*** Block opens ***
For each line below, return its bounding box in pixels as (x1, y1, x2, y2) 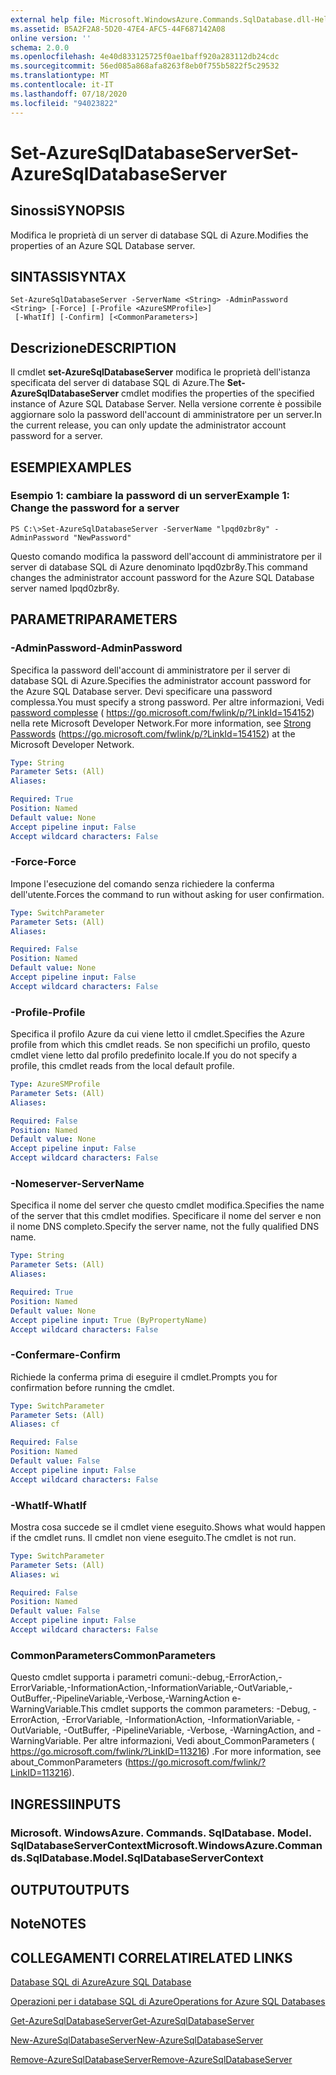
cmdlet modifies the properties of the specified (121, 387, 315, 400)
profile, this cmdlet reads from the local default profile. (10, 1060, 235, 1072)
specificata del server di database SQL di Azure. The (10, 377, 225, 389)
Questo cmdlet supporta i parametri (10, 1671, 158, 1683)
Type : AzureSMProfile (10, 1079, 101, 1090)
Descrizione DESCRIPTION (10, 339, 177, 356)
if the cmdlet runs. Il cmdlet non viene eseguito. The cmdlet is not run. (10, 1531, 297, 1543)
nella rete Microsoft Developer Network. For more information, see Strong (10, 717, 312, 729)
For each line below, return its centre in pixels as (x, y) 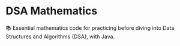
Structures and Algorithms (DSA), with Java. (60, 36)
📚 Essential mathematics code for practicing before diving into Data (90, 27)
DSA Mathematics (52, 11)
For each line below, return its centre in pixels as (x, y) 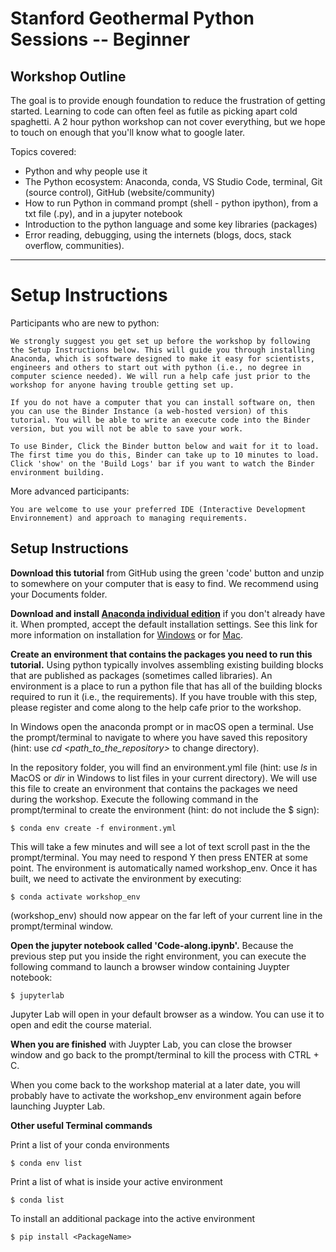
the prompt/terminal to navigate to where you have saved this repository (159, 737)
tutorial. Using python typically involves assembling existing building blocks (167, 664)
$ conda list (37, 1200)
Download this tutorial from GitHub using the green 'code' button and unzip (167, 573)
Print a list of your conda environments (90, 1144)
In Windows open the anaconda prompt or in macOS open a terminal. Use (162, 726)
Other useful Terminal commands (81, 1125)
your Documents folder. (59, 594)
*** Block closes ***
## Work task
Starting with the first line of the records above and stopping after the line containing "profile, this cmdlet", repeat every line exactly and leave out the pictures.

## Answer box
For each line below, return its bounding box in pixels as (x1, y1, x2, y2) 
cmdlet modifies the properties of the specified (121, 387, 315, 400)
profile, this cmdlet reads from the local default profile. (10, 1060, 235, 1072)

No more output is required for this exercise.